Gluck cited one of Lemmon's locally familiar strategies: walking the
neighborhood with a video camera, aiming it at construction in new bars or
restaurants where she suspects work is being done without required permits.
When Lemmon's suspicions are right, work must stop until permits are
granted, which can take months. "She causes headaches for people who are
trying to put $50,000 to $250,000 into an old-world building," testified
Gluck. "She's caused some clients to walk away and rent in other
neighborhoods."
Which suits Lemmon just fine. As chair of the Ludlow Block Association and
a member of the Community Board 3 committee that deals with liquor
licenses, Lemmon has steadily battled what she calls "a nighttime-driven
economy based on the sale of alcohol, loud music, and people who don't live
in the neighborhood."
Lemmon, who moved to Ludlow Street nine years ago, says her concern is not
just the noise and public urination (also videotaped) that come with the
street-as-party scene. "This kind of development means that people who have
lived here a long time, Dominicans, Chinese immigrants, people with kids,
can't afford it anymore," says Lemmon. "And it kills the commercial rents,
too. The bodegas get driven out, and there's no more diversity."
Seeing Misrahi's firm as a vehicle for that loss, Lemmon has struck out
against it. Last year, she cybersquatted the Web domain name Misrahi.com.

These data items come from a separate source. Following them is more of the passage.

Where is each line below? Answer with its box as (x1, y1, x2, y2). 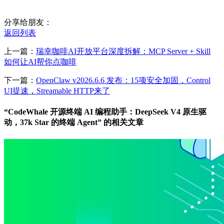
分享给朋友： (4, 18, 52, 27)
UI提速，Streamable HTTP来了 (4, 86, 110, 95)
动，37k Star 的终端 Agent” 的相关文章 (4, 118, 143, 127)
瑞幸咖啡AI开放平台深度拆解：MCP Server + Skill (36, 47, 210, 56)
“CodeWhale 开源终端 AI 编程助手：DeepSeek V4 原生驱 (4, 107, 206, 116)
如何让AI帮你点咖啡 (4, 57, 76, 66)
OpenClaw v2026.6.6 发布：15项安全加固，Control (36, 76, 210, 85)

In May 1999, she complained to a state agency about a $5000 fee the Misrahi
firm was charging for an apartment. On the stand, Gluck said the high fee
was deserved because the apartment—rent-stabilized and renting for less
than $600—was "very special." Last week, the state declared that there was
nothing improper about the fee.
The criminal case against Gluck stems from 11 phone calls Lemmon received
at home from June 9 through August 11, 1999. The calls, traced to Gluck's
cell phone, were made on the weekend or in the wee hours, including one
placed at 1:03 a.m. Most were hang-ups. Gluck says he generally doesn't
leave messages, and once hung up because he got "nervous" when someone
answered Lemmon's phone. He said he placed the calls because he was trying
to "reach out" and arrange a meeting between Lemmon and Misrahi to "bring
peace," but admitted that calls made at 1 a.m. could be construed as
something less than an olive branch.
Gluck said that he meant no harm, but Detective Kenneth Silvia, who
arrested Gluck on August 16, testified that Gluck "admitted to me that on a
few occasions he called, but only to annoy" Lemmon, adding that Gluck
acknowledged that it was "rather childish and stupid and that he was sorry
for it." Gluck was convicted on two counts of aggravated harassment and
acquitted of two lesser counts. He says he plans to appeal.
Lemmon's activism has given her a reputation as fierce. "I won't say
anything against her on the record because she terrifies me," says one bar
owner. "She has the power to really screw up some young people just
starting out. But she's absolutely right about what's happening to this
neighborhood. If I lived on that block, I would be happy to have her
advocating for me."
Gluck, who lives in Brooklyn but who has worked on the Lower East Side for
more than 20 years (five with Misrahi, the rest in women's apparel), is
dumbfounded that Lemmon isn't "thrilled" with what he calls the "betterment
of the neighborhood."
Lemmon dismisses Gluck's enthusiasm: "That's just another craven statement
by someone who is making their money in the neighborhood and taking it
across the bridge. The fact is, there's really very little benefit in this
for the people who are living here. There's very little sharing."